We are very pleased to share this blog post written by one of our Foster Parents, Marny Traverse. (Blogsite is no longer running)
Please read Marny’s story if you are thinking about fostering and are wondering what the journey looks like.
They say that weight can creep up on you. Little by little it’s added and if it happens slowly enough you don’t realize it until you collapse… unable to carry on. When we talk about physical weight we think that can’t happen because there are indicators. The clothes that are too tight, the space that is harder to squeeze through, the belt that needs to be let out a notch. But I think it’s still true that we are often surprised by how much weight has been added when we finally step on a scale and check!
Emotional weight doesn’t have an obvious way to check what we’re carrying. There is no scale to step on to see the amount of stress, drama, fatigue or pressure we’re carrying. These things slowly build up and start to affect our appetite, our sleep, our patience, our relationships… and we don’t always link the outward signs to what is actually going on.
Covid-19 has been a long hard haul for some people. Uncertainty and fear, frustration and financial stress, isolation and irritation. All become weights we don’t even realize we’re carrying. Then one day you snap and behave in a way you are embarrassed about later… but it wasn’t the incident itself it was the weight you were carrying without knowing. That weight has worn you down to where you can’t bear any more.
Foster Care is a long journey of carrying weights you can’t see. As a foster parent you take a new person into your family who has come from a level of trauma you can’t fully comprehend… but you shoulder the weight. You begin getting them into school and relationships with their peers and as they struggle you shoulder the weight. You take them to therapy and meetings and court… all things that no child should be familiar with and you shoulder the weight… You have bigger shoulders that they do, you can carry more, but everyone has a limit.
They carry the weight of a past marked by trauma, the heartbreak of neglect, mistrust, and shattered dreams. They must carry the weight of uncertainty in not having a permanent home. As Case Workers and Lawyers and others make decisions about them and for them… they carry the weight of wanting to be heard and not feeling they have a voice. As their appetite wanes and their sleep is sporadic they don’t see the cause is the weight that they are carrying.

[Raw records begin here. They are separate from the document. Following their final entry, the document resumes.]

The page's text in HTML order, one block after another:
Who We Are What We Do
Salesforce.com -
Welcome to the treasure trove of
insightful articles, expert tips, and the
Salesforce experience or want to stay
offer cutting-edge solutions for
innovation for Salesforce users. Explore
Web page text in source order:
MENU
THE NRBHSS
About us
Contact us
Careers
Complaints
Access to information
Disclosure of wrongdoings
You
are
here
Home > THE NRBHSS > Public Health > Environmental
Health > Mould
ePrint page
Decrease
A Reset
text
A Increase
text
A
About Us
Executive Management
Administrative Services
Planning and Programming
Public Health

Then one day they are told that discussions for change have stopped. The plan for the next 9 months is solid. You are here, you are safe, you are loved. Plan your summer and enjoy.
The surprising result was a child sitting down at the table and eating better than they had in weeks and sleeping so soundly they had to be woken for school the next day. Instant evidence that a weight they didn’t know they were carrying was lifted. Maybe only for a season… but every day counts. We all breath and silently rejoice… aware that there is also reason to mourn for a family that may never be rebuilt. A different weight to carry.

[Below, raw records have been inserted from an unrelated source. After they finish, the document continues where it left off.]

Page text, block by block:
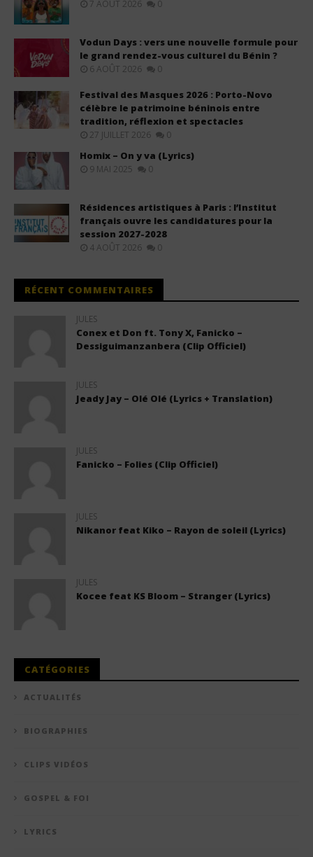
7 AOÛT 2026 0
Vodun Days : vers une nouvelle formule pour
le grand rendez-vous culturel du Bénin ?
6 AOÛT 2026 0
Festival des Masques 2026 : Porto-Novo
célèbre le patrimoine béninois entre
tradition, réflexion et spectacles
27 JUILLET 2026 0
Homix – On y va (Lyrics)
9 MAI 2025 0
Résidences artistiques à Paris : l’Institut
français ouvre les candidatures pour la
session 2027-2028
4 AOÛT 2026 0
RÉCENT COMMENTAIRES
JULES
Conex et Don ft. Tony X, Fanicko –
Dessiguimanzanbera (Clip Officiel)
JULES
Jeady Jay – Olé Olé (Lyrics + Translation)
JULES
Fanicko – Folies (Clip Officiel)
JULES
Nikanor feat Kiko – Rayon de soleil (Lyrics)
JULES
Kocee feat KS Bloom – Stranger (Lyrics)
CATÉGORIES
ACTUALITÉS
BIOGRAPHIES
CLIPS VIDÉOS
GOSPEL & FOI
LYRICS

So if you’re feeling down, struggling to eat (or eating all the time), laying awake at night (or taking naps all day), snapping at those you love and spending endless hours doing pointless things(Netflix) and then feeling like you wasted the day…
Let me be a weigh scale for you and tell you that you are carrying more than you know!!
You need to shed some weight! Reach out to a friend. Do something that helps you burn off some steam and get those endorphins flowing in spite of Covid. Re-engage with a faith community and seek peace and purpose. Look at what you have to offer and do something for others. Learn something new. Celebrate something small (or big). Do something creative. Stop watching the news. Stay out of the drama. Choose joy. Spring is coming! It always does eventually.
Sometimes you can’t get rid of the weight completely but you can always lighten the load. Don’t carry what can ride on the wheelbarrow! Work smarter not harder.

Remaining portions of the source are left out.